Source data
:::::

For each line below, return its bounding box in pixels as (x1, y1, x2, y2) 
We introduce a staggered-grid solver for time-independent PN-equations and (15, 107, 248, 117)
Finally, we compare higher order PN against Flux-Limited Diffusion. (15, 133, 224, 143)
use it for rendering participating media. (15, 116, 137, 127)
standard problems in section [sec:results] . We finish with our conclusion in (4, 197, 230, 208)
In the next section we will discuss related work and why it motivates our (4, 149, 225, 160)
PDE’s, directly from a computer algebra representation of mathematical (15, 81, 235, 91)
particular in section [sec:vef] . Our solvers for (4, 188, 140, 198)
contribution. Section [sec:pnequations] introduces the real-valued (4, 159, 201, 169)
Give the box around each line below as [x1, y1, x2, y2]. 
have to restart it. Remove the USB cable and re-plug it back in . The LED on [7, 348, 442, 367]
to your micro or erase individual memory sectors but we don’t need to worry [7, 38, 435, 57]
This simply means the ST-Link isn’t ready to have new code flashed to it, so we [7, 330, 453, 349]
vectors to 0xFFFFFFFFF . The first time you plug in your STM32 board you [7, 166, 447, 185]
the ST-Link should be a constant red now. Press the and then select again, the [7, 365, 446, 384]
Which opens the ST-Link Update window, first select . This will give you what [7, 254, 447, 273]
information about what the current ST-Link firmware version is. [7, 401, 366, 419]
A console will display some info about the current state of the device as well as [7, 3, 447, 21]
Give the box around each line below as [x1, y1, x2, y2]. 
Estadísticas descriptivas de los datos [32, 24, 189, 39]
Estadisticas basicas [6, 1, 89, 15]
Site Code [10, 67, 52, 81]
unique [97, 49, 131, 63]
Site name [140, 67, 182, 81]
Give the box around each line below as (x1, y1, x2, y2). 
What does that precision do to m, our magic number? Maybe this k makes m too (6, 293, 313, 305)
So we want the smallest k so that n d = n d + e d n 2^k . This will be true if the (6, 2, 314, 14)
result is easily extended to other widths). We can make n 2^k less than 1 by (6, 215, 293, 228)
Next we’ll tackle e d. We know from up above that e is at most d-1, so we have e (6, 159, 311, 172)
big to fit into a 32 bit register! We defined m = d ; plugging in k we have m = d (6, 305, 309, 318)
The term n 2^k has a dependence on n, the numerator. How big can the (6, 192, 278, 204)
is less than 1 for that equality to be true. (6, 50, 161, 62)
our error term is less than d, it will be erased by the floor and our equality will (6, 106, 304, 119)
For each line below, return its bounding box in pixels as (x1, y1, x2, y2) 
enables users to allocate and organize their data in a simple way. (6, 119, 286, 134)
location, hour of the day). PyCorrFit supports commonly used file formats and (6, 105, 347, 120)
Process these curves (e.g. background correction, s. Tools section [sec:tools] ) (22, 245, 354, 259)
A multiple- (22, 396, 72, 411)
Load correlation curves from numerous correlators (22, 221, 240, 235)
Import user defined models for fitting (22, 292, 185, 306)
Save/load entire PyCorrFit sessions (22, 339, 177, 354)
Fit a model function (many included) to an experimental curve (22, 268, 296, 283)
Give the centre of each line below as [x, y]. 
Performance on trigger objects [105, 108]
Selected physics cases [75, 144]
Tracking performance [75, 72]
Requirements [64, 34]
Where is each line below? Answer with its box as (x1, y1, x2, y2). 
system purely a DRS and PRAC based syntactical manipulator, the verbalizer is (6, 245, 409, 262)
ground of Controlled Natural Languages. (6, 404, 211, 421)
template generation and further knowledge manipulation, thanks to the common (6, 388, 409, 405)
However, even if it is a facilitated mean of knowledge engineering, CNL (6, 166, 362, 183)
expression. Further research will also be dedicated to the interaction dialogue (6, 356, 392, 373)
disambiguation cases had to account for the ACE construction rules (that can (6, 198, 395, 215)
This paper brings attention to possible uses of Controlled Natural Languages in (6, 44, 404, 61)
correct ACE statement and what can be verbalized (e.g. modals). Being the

:::::

PROMPT:
Please copy every line of the data that carries the string "your".

RESULT OF THE TASK:
to your micro or erase individual memory sectors but we don’t need to worry [7, 38, 435, 57]
vectors to 0xFFFFFFFFF . The first time you plug in your STM32 board you [7, 166, 447, 185]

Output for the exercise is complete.